Here I would like to report some preliminary results. Briefly, the test "project" consists of 50 libraries; each library consists of 100 C++ header files and 100 C++ source files; each header+source defines one trivial class; and the source files each include 15 other headers from the same library plus 5 headers from other, earlier-numbered libraries. The interlibrary dependencies only go one way, making it easy to define a self-consistent build order. Altogether the project includes about 10000 files, meaning that it is quite large but not enormous.

For comparison, I repeated some of the blog author's original measurements on my computer (a Linux notebook), plus a few new ones. I only bothered with the "full" build (build everything from scratch) and the global "do-nothing" build (run the build again when there is nothing to do). The builds that I added are as follows:

A "make_nonrecursive" build that uses "gcc -MM" to generate include-file dependencies for each file, and includes all of the dependency files and the library-wide Makefiles into a single project-wide Makefile that knows about all of the dependencies. See "Recursive Make Considered Harmful" (PDF) for more information about this style of Makefile.

I added two fabricate benchmarks, one using atimes_runner and one using strace_runner. In both cases the build file does the obvious loop-over-libraries, loop-over-sourcefiles and invokes g++ using fabricate.run() once for each file. The tests use fabricate trunk r21.

Here are my results:

Build systemFull compilationDo-nothing build
make (recursively invoked)194 s3.7 s
make_nonrecursive319 s1.7 s
scons312 s52 s
waf207 s2.7 s
fabricate, using atimes_runner4245 s17.7 s
fabricate, using strace_runner251 s18.9 s
fabricate, using strace_runner and mtime_hasher328 s352 s [1]
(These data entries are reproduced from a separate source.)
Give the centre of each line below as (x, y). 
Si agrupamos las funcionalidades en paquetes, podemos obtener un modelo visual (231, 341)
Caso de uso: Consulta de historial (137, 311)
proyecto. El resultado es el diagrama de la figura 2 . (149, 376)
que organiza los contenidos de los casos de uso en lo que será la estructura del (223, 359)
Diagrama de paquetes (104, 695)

[1] I.e., this combination didn't work; it rebuilt everything.

Summary

make_nonrecursive is slower than recursive make for the full build, but this is probably mostly because make_recursive uses "gcc -MM" to generate the dependencies rather than "makedepend" as used by the recursive make. This is an implementation difference that could be changed. For the do-nothing build, make_nonrecursive is faster.

fabricate with the atimes_runner is so excruciatingly slow at doing a full build that it cannot seriously be considered for a project of this size. In retrospect, it is clear that it has to be slow for large projects, because before and after every command it has to monkey around with the atimes of every single file in the project. Thus the time for building a project with N files goes something like O(N2).
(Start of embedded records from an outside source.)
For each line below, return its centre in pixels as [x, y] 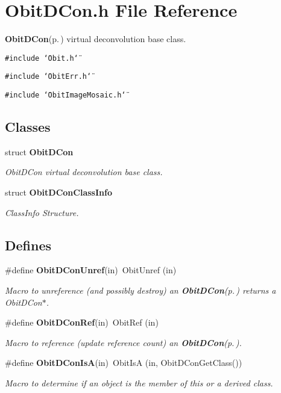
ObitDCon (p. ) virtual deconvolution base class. [96, 39]
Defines [28, 245]
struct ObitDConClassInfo [58, 192]
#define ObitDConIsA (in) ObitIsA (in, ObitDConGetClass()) [124, 363]
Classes [28, 127]
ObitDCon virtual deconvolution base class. [84, 172]
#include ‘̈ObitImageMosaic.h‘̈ [65, 95]
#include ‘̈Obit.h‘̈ [42, 58]
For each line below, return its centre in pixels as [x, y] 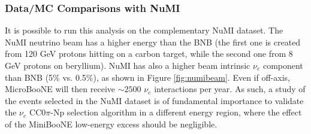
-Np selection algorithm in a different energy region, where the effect [176, 112]
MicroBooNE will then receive [60, 89]
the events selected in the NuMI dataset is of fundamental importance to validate [154, 100]
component [283, 65]
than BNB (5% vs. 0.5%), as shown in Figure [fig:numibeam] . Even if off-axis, [147, 77]
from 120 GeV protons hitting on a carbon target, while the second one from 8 [149, 54]
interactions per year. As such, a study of [230, 89]
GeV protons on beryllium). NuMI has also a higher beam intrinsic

A full build using fabricate and strace_runner is much better, almost as fast as make.

For do-nothing builds, fabricate is considerably slower than make, though not as slow as scons. A do-nothing build is the extreme case of an incremental build, which is the bread-and-butter of daily development. So the fabricate project should definitely invest time to speed up do-nothing builds.

For some reason, fabricate with strace_runner and mtime_hasher didn't work for me. The do-nothing build in fact rebuilt everything, making it even slower than the corresponding full build.

EDIT, 2009-09-15: Reformatted results in tabular form, and added numbers for waf.